If four coins are flipped at once, find the probability that there will be at least 2 heads. Round your answer to 3 decimal places.
To find the probability of a specific event, we need to divide the number of favorable outcomes by the total number of possible outcomes.
Let's consider the possible outcomes when flipping four coins. Each coin has two possible outcomes: heads or tails. So, for four coins, we have a total of 2^4 = 16 possible outcomes.
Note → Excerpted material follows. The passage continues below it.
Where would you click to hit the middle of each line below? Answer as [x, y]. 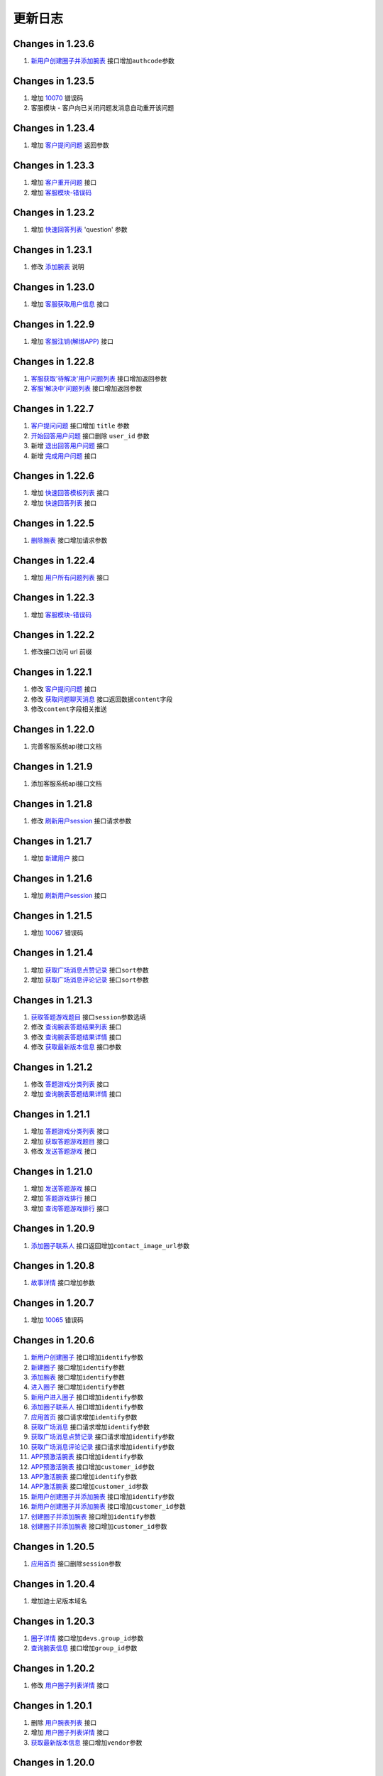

Now, let's determine the number of favorable outcomes (at least 2 heads). We can do this by considering the complementary event, which is having fewer than 2 heads (0 or 1 head).
Number of outcomes with 0 heads: There is only one outcome with 0 heads, which is all four coins landing on tails (TTTT).
Number of outcomes with 1 head: To determine this, we need to consider the various combinations. There are 4 ways to choose which coin will be heads, and for each choice, the remaining 3 coins will be tails. So, there are a total of 4 possible outcomes with 1 head (HTTT, THTT, TTHT, TTTH).
So, the number of favorable outcomes (fewer than 2 heads) is 1 (0 heads) + 4 (1 head) = 5.
Now, the probability of getting at least 2 heads can be determined as follows:
P(at least 2 heads) = 1 - P(fewer than 2 heads)
P(at least 2 heads) = 1 - (number of favorable outcomes / total number of outcomes)
P(at least 2 heads) = 1 - (5 / 16)
P(at least 2 heads) = 1 - 0.3125
P(at least 2 heads) = 0.6875 (rounded to 3 decimal places)
Therefore, the probability is 0.688.